During the Franco-Prussian War of 1870 he served alongside his father in the Ambulance Corps.
Poincaré entered the École Polytechnique in 1873. There he studied mathematics as a student of Charles Hermite, continuing to excel and publishing his first paper (Démonstration nouvelle des propriétés de l'indicatrice d'une surface) in 1874. He graduated in 1875 or 1876. He went on to study at the École des Mines, continuing to study mathematics in addition to the mining engineering syllabus and received the degree of ordinary engineer in March 1879.
As a graduate of the École des Mines he joined the Corps des Mines as an inspector for the Vesoul region in northeast France.

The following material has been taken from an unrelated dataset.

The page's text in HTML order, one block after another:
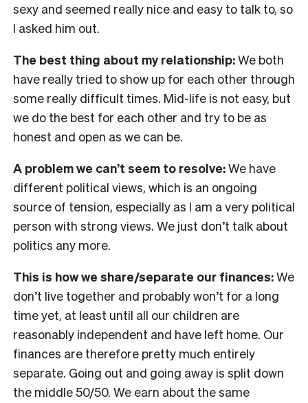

He was on the scene of a mining disaster at Magny in August 1879 in which 18 miners died. He carried out the official investigation into the accident in a characteristically thorough and humane way.
At the same time, Poincaré was preparing for his doctorate in sciences in mathematics under the supervision of Charles Hermite. His doctoral thesis was in the field of differential equations.It was named Sur les propriétés des fonctions définies par les équations différences. Poincaré devised a new way of studying the properties of these equations. He not only faced the question of determining the integral of such equations, but also was the first person to study their general geometric properties. He realised that they could be used to model the behaviour of multiple bodies in free motion within the solar system. Poincaré graduated from the University of Paris in 1879.
Soon after, he was offered a post as junior lecturer in mathematics at Caen University, but he never fully abandoned his mining career to mathematics. He worked at the Ministry of Public Services as an engineer in charge of northern railway development from 1881 to 1885. He eventually became chief engineer of the Corps de Mines in 1893 and inspector general in 1910.
Beginning in 1881 and for the rest of his career, he taught at the University of Paris (the Sorbonne). He was initially appointed as the maître de conférences d'analyse (associate professor of analysis) (Sageret, 1911). Eventually, he held the chairs of Physical and Experimental Mechanics, Mathematical Physics and Theory of Probability, and Celestial Mechanics and Astronomy.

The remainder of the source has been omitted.